Comment by simoncion

6 months ago

Let's see if surrounding that URL in the URL-surrounding character pair helps the HN linkifier:

<https://www.discogs.com/artist/207714-!!!>

Edit: It does. So, this would be yet another of the squillion-ish examples to support the advice "Please, for the love of god, always enclose your URLs in '<>'.". (And if you're writing a general-purpose URL linkifier, PLEASE just assume that everything between those characters IS part of the URL, rather than assuming you know better than the user.)

URLs can contain > too.

  • I don't believe that they can, not unencoded. Check out the grammar in the relevant RFC[0], as well as the discussion about URL-unsafe characters in the RFC that's updated by 3986 [1], from which I'll quote below.

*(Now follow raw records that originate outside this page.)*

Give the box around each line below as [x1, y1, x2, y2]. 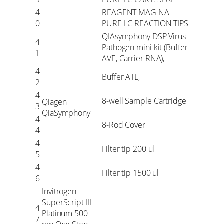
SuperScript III [42, 196, 92, 208]
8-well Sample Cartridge [102, 95, 186, 106]
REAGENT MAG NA [102, 6, 169, 18]
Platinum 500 [42, 207, 88, 219]
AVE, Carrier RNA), [102, 52, 165, 64]
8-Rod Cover [102, 119, 145, 130]
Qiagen [42, 96, 67, 107]
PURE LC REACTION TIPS [102, 17, 188, 29]
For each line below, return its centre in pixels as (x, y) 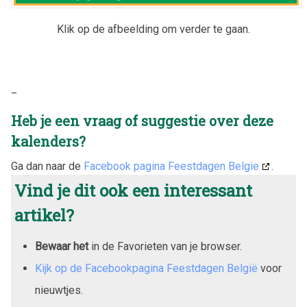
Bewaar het (62, 246)
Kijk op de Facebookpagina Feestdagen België (146, 268)
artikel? (44, 215)
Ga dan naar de (47, 166)
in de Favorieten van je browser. (165, 246)
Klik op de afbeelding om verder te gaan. (153, 29)
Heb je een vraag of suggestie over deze (142, 120)
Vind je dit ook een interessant (133, 190)
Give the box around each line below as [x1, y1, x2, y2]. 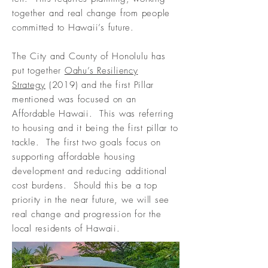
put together [12, 65, 65, 77]
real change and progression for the [12, 208, 162, 220]
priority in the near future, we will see [12, 194, 169, 206]
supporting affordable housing [12, 151, 136, 163]
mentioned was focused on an [12, 93, 136, 105]
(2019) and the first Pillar [45, 79, 154, 91]
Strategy [12, 79, 45, 91]
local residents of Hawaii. [12, 223, 120, 234]
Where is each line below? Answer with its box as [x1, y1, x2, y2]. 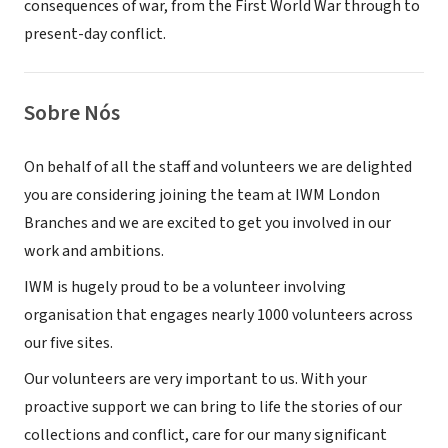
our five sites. [24, 332, 113, 354]
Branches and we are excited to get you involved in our [24, 212, 391, 234]
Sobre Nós [24, 97, 120, 129]
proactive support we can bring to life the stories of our [24, 396, 402, 418]
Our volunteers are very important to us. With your [24, 368, 367, 390]
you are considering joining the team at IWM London [24, 184, 380, 206]
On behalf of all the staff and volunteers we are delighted [24, 156, 412, 178]
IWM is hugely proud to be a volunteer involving [24, 276, 346, 298]
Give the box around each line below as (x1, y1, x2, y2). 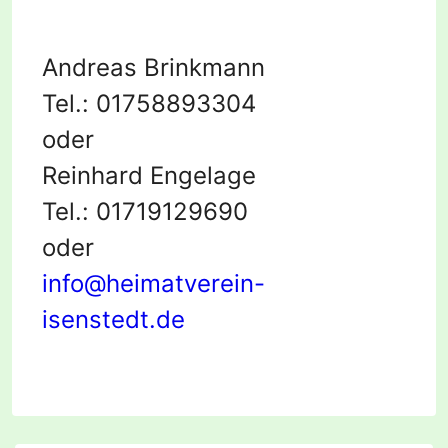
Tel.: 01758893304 (42, 89, 256, 119)
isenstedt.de (42, 305, 185, 335)
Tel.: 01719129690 (42, 197, 248, 227)
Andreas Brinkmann (42, 53, 265, 83)
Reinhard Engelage (42, 161, 256, 191)
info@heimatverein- (42, 269, 265, 299)
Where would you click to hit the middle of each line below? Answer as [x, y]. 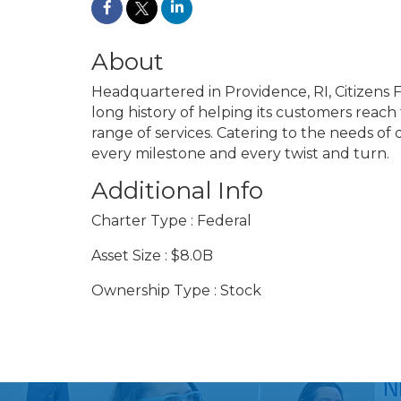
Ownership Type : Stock [176, 291]
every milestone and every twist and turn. [240, 154]
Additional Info [177, 191]
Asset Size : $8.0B [152, 256]
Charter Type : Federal [171, 221]
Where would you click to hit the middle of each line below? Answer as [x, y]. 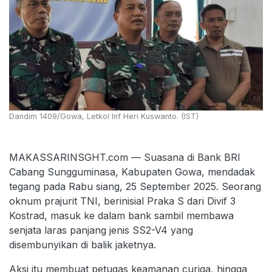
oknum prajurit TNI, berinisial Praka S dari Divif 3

    > Characters can be unsafe for a number of reasons. ... The characters "<" and ">" are unsafe because they are used as the delimiters around URLs in free text

    Also note the "APPENDIX" section on page 22 of RFC1738, which provides recommendations for embedding URLs in other contexts (like, suchas, in an essay, email, or internet forum post.)

    Do you have standards documents that disagree with these IETF ones?

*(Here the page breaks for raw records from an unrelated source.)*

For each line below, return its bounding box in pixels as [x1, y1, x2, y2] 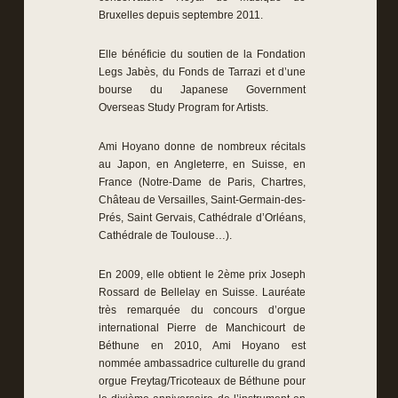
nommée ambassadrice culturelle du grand [99, 357, 306, 370]
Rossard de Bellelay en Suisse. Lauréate [99, 286, 306, 298]
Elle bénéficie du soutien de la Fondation [99, 48, 306, 60]
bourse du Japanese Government [99, 84, 306, 96]
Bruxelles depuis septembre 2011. [99, 9, 263, 21]
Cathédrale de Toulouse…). [99, 229, 232, 242]
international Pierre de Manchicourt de [99, 322, 306, 334]
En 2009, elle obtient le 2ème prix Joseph [99, 268, 306, 281]
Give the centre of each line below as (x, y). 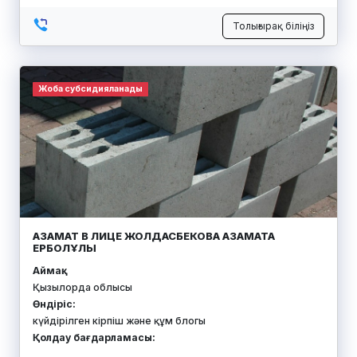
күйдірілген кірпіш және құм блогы (119, 321)
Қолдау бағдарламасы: (94, 338)
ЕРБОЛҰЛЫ (65, 248)
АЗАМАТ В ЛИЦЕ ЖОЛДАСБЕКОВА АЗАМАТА (154, 236)
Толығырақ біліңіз (273, 26)
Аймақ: (49, 271)
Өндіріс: (54, 304)
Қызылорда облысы (82, 288)
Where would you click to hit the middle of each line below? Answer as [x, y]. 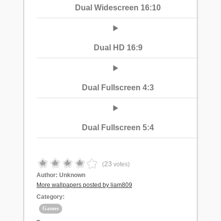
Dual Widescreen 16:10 [118, 8]
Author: [48, 175]
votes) [121, 165]
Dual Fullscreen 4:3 [118, 88]
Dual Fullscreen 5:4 [118, 128]
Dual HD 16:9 [118, 48]
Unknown [72, 175]
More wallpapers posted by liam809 [84, 185]

    If you're using the observed behavior of your browser's address bar as your proof that ">" is valid in a URL, do note that the URL

      https://news.ycombinator.com/item?id=44826199>hello there
    

    might appear to contain a space and the ">" character, but it is actually represented as

      https://news.ycombinator.com/item?id=44826199%3Ehello%20there
    

    behind the scenes. Your web browser is pretty-printing it for you so it looks nicer and is easier to read.

    [0] <https://datatracker.ietf.org/doc/html/rfc3986#appendix-A>

    [1] <https://datatracker.ietf.org/doc/html/rfc1738#section-2.2>